Cut a 2×2 to appropriate lengths for rail pocket #3 and nail to the cover board.
Install the assembly so the 2×2 fits into rail pocket #3, and fasten by nailing through cover board into the 2×2 in rail pocket #4.

Step 7: Install Gate Hardware

SWING-OUT GATE Use 8″ Ornamental strap hinge.

SWING-IN GATE Use hanger bolt with 8″ Ornamental strap hinge.

Where Do I Find The Corner Clips?

You can either order your clips from any retail store by requesting Master Halco Part #633675 or you can call Master Halco directly at 1.800.643.3623 and we will get them to you.

What PostMaster Fence Post Height Do I Need?

Master Halco has provided a basic reference chart for use in most 6 foot and 8 foot high fences.  This chart is meant to serve as basic guidance for most, but not all fences.  We strongly recommend that you discuss your fence design needs with a local Professional Fence Contractor or a local structural engineer as they are the most familiar with your local codes, ordinances and conditions and can help you determine the correct post length you need.

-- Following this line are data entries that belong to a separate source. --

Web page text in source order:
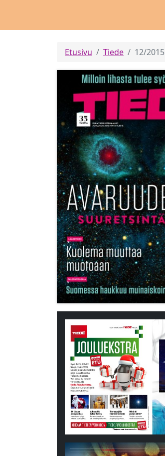
Etusivu Tiede 12/2015
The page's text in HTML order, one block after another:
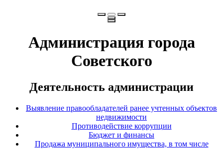
Администрация города
Советского
Деятельность администрации
Выявление правообладателей ранее учтенных объектов
недвижимости
Противодействие коррупции
Бюджет и финансы
Продажа муниципального имущества, в том числе
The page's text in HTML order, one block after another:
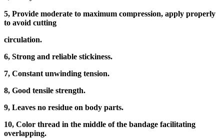
5, Provide moderate to maximum compression, apply properly
to avoid cutting
circulation.
6, Strong and reliable stickiness.
7, Constant unwinding tension.
8, Good tensile strength.
9, Leaves no residue on body parts.
10, Color thread in the middle of the bandage facilitating
overlapping.
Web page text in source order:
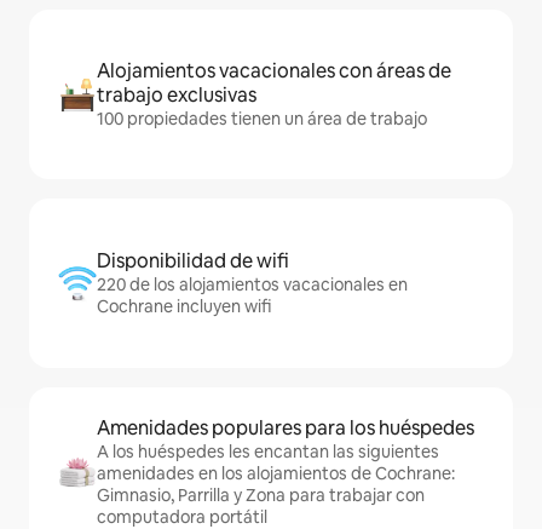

Overall Fence Height Post Height Maximum Post Spacing* Where To Buy
6 foot 7ft 6in 8ft Retailer (Stocked at Stores)**
6 foot 8ft 8ft Professional Fence Contractor
8 foot 10ft 4ft Professional Fence Contractor
8 foot 12ft 4ft Professional Fence Contractor

*Maximum allowable on center post spacing to maintain warranty
**Local Retailers may offer additional sizes. Check with the Special Order or Professional Desks for availability and pricing

What Depth do I set PostMaster?

As shown in our installation instructions we advise that the post be set at least 24 inches into the ground for standard 6 foot and 8 foot high fences. If you have concerns or questions about how to meet your local code requirements, Master Halco recommends you contact a local structural engineer to do a full evaluation before starting any construction. Master Halco has technical information sheets for engineers available upon request.